How AI Actually Splits A Song Into Stems
Pulling the vocal, drums and bass out of a finished mix sounds impossible, like un-baking a cake. Here's what's really happening, and why some parts come out clean while others stay a little messy.
Short answer
How does an AI stem splitter work?
An AI stem splitter separates a mixed song into its parts, vocals, drums, bass, guitar and piano, by recognizing each instrument’s fingerprint in a spectrogram and rebuilding every part as its own track. Riffloop runs this separation on your device, on the YouTube song you’re watching or a file you upload, so you can solo or mute any part while you practice.
When you play a song, your speaker cone is doing exactly one thing: moving back and forth along a single path. Every instrument, every voice, the whole band, has already been summed into one blended waveform. There is no hidden "vocal track" tucked inside the file waiting to be extracted. There's just the sum.
So asking software to hand you back the isolated vocal is asking it to un-bake the cake, to look at the finished mix and reconstruct ingredients that were blended together and, strictly speaking, thrown away. That it works at all is genuinely impressive. Understanding how tells you exactly when to trust it.
01The model learns what each part looks like
AI separation is trained on enormous libraries of songs where the isolated tracks are known: the studio has the real vocal, the real drums, the real bass on their own. The network gets shown the full mix alongside those true parts, over and over, until it learns what a vocal, a snare, a bass note tend to look like as a picture of frequencies over time, a spectrogram.
Then, faced with a brand-new song it has never heard, it estimates a kind of stencil for each part, deciding which frequencies at each instant belong to the vocal, which to the drums, and so on, and lifts them out. It isn't recovering the original files. It's making an educated guess, informed by every song it trained on.
02Why some parts come out cleaner
Not every instrument is equally easy to guess, and this is the part worth knowing before you judge a result:
- Vocals and drums separate cleanly.

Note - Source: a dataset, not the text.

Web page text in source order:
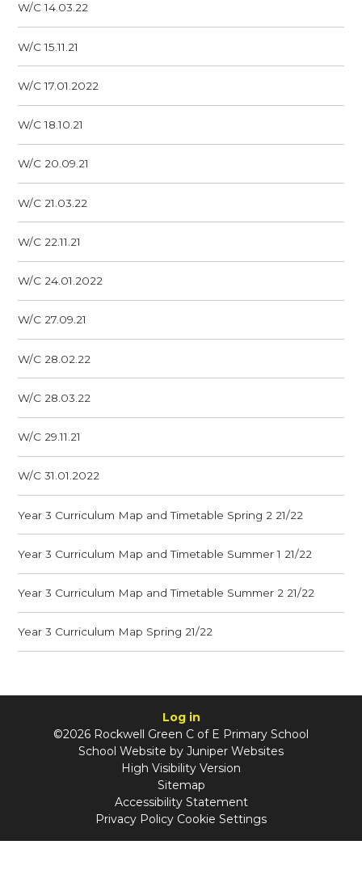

Voices have a distinctive fingerprint and drums are sharp bursts in time, so the model can spot them confidently. On a good mix they come out close to the original.

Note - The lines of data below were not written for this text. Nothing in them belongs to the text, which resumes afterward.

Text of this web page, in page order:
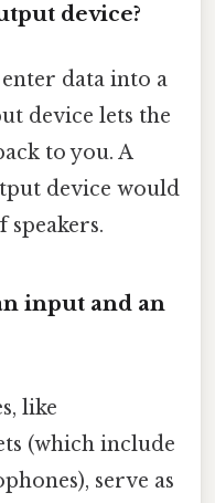
device?
data into a
device lets the
to you. A
device would
input and an
like
(which include
serve as
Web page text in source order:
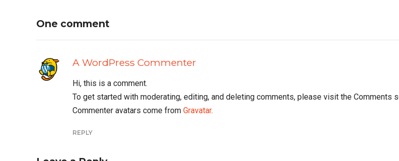
One comment
A WordPress Commenter
Hi, this is a comment.
To get started with moderating, editing, and deleting comments, please visit the Comments
Commenter avatars come from Gravatar.
REPLY
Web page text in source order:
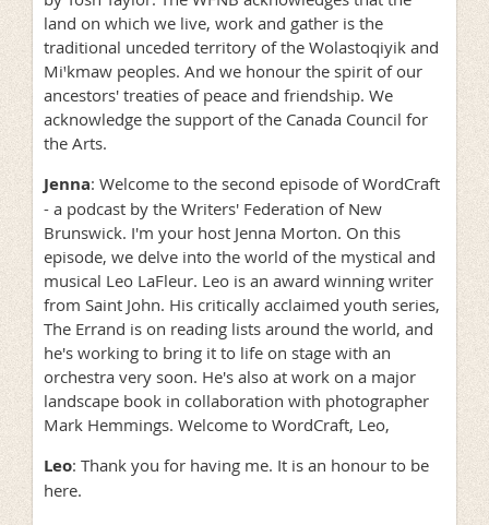
land on which we live, work and gather is the
traditional unceded territory of the Wolastoqiyik and
Miꞌkmaw peoples. And we honour the spirit of our
ancestors' treaties of peace and friendship. We
acknowledge the support of the Canada Council for
the Arts.
Jenna: Welcome to the second episode of WordCraft
- a podcast by the Writers' Federation of New
Brunswick. I'm your host Jenna Morton. On this
episode, we delve into the world of the mystical and
musical Leo LaFleur. Leo is an award winning writer
from Saint John. His critically acclaimed youth series,
The Errand is on reading lists around the world, and
he's working to bring it to life on stage with an
orchestra very soon. He's also at work on a major
landscape book in collaboration with photographer
Mark Hemmings. Welcome to WordCraft, Leo,
Leo: Thank you for having me. It is an honour to be
here.

- Bass and piano come out very well. They occupy fairly predictable ranges, so there's less guessing.
- Synths, strings, and "everything else" are the noisiest. They smear across the same frequencies as the other instruments, so the model can't cleanly decide who owns what. That leftover "other" bucket is the roughest part of any separation, in every tool on the market, not just one.
03The recording matters more than the tool
People blame the software when a stem comes out watery, but the bigger factor is usually the source. A clean, well-mixed studio recording gives the model clear ingredients to pull apart. A phone-recorded live clip, a lo-fi upload, or a heavily-processed track hands it a mix where the sources are already blurred into each other, and no amount of cleverness fully un-blurs them.

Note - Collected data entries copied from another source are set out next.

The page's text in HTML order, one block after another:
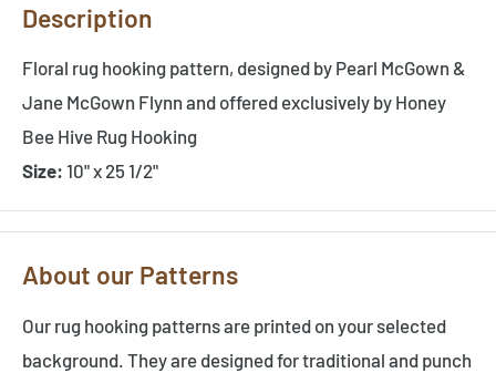
Description
Floral rug hooking pattern, designed by Pearl McGown &
Jane McGown Flynn and offered exclusively by Honey
Bee Hive Rug Hooking
Size: 10" x 25 1/2"
About our Patterns
Our rug hooking patterns are printed on your selected
background. They are designed for traditional and punch
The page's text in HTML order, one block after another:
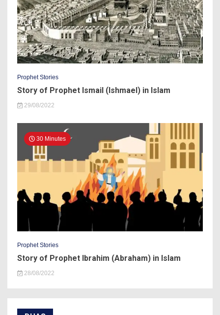
Prophet Stories
Story of Prophet Ismail (Ishmael) in Islam
29/08/2022
30 Minutes
Prophet Stories
Story of Prophet Ibrahim (Abraham) in Islam
28/08/2022
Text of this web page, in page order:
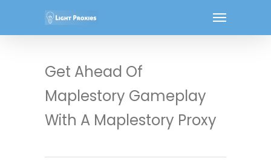
Get Ahead Of
Maplestory Gameplay
With A Maplestory Proxy
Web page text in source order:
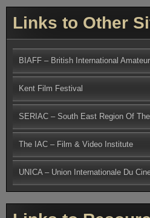
Links to Other
BIAFF – British International
Kent Film Festival
SERIAC – South East Region Of
The IAC – Film & Video Institute
UNICA – Union Internationale Du
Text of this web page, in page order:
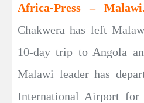
Africa-Press –
Chakwera has left
10-day trip to Angola
Malawi leader has
International Airport
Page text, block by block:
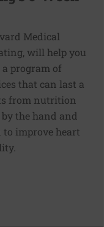
Medical
will help you
program of
that can last a
from nutrition
the hand and
to improve heart

So if a result disappoints, try a cleaner version of the same song before you blame the tool. Garbage in doesn't mean garbage out exactly, but it does mean harder out. That's physics, not a bug.
04On your device, or up to a server
There's one more design choice that quietly matters: where the separation runs. Many tools upload your audio to their servers, do the work in the cloud, and send stems back. That means your files, including anything you recorded yourself, leave your machine.
Riffloop runs the separation on your device instead, right on the YouTube video you're watching or a file you upload, and pulls the song into six stems, vocals, drums, bass, guitar, piano and the rest, so nothing is uploaded. For a practice tool you'll point at demos and lesson recordings, keeping the audio local is the difference that lets you not think about it.
Split any song into six stems
Separate a song into vocals, drums, bass, guitar, piano and the rest, then solo or mute each one, on the YouTube video or a file you upload. Free to start, no signup, nothing leaves your device.
05Knowing the guess makes you use it better
Once you stop expecting perfection, stems become an incredibly useful practice tool. Trust the vocal, drum, and bass isolations. Expect the strings-and-synth bucket to be rough and don't try to transcribe fine detail out of it. Feed it the cleanest recording you can find. Do that and you'll get exactly what separation is good for: hearing a single part clearly enough to finally learn it.
It was never magic. It's a very good guess, trained on a mountain of music, running quietly on your laptop. That's more than enough to change how you practice.